---------- Supplied data ----------
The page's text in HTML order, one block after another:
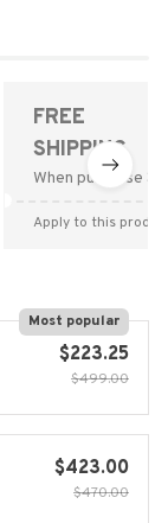
FREE
SHIPPING
When purchase
Apply to this
Most popular
$223.25
$499.00
$423.00
$470.00
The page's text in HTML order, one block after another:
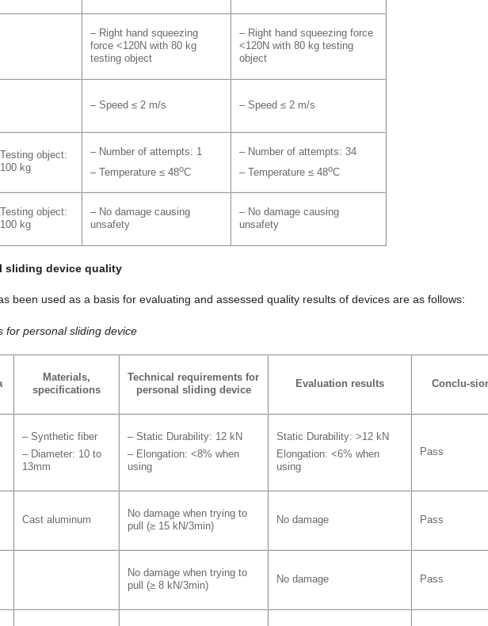
– Right hand squeezing
force <120N with 80 kg
testing object
– Right hand squeezing force
<120N with 80 kg testing
object
– Speed ≤ 2 m/s – Speed ≤ 2 m/s
Testing object:
100 kg
– Number of attempts: 1
– Temperature ≤ 48oC
– Number of attempts: 34
– Temperature ≤ 48oC
Testing object:
100 kg
– No damage causing
unsafety
– No damage causing
unsafety
sliding device quality
been used as a basis for evaluating and assessed quality results of devices are as follows:
for personal sliding device
Materials,
specifications
Technical requirements for
personal sliding device
Evaluation results Conclu-
– Synthetic fiber
– Diameter: 10 to
13mm
– Static Durability: 12 kN
– Elongation: <8% when
using
Static Durability: >12 kN
Elongation: <6% when
using
Pass
Cast aluminum
No damage when trying to
pull (≥ 15 kN/3min)
No damage Pass
No damage when trying to
pull (≥ 8 kN/3min)
No damage Pass
----------
**About this exercise:**
The whole listing is to be retyped exactly, with its pictures removed.

**Solution to this task:**
The page's text in HTML order, one block after another:
FREE
SHIPPING
When purchase
Apply to this
Most popular
$223.25
$499.00
$423.00
$470.00
The page's text in HTML order, one block after another:
– Right hand squeezing
force <120N with 80 kg
testing object
– Right hand squeezing force
<120N with 80 kg testing
object
– Speed ≤ 2 m/s – Speed ≤ 2 m/s
Testing object:
100 kg
– Number of attempts: 1
– Temperature ≤ 48oC
– Number of attempts: 34
– Temperature ≤ 48oC
Testing object:
100 kg
– No damage causing
unsafety
– No damage causing
unsafety
sliding device quality
been used as a basis for evaluating and assessed quality results of devices are as follows:
for personal sliding device
Materials,
specifications
Technical requirements for
personal sliding device
Evaluation results Conclu-
– Synthetic fiber
– Diameter: 10 to
13mm
– Static Durability: 12 kN
– Elongation: <8% when
using
Static Durability: >12 kN
Elongation: <6% when
using
Pass
Cast aluminum
No damage when trying to
pull (≥ 15 kN/3min)
No damage Pass
No damage when trying to
pull (≥ 8 kN/3min)
No damage Pass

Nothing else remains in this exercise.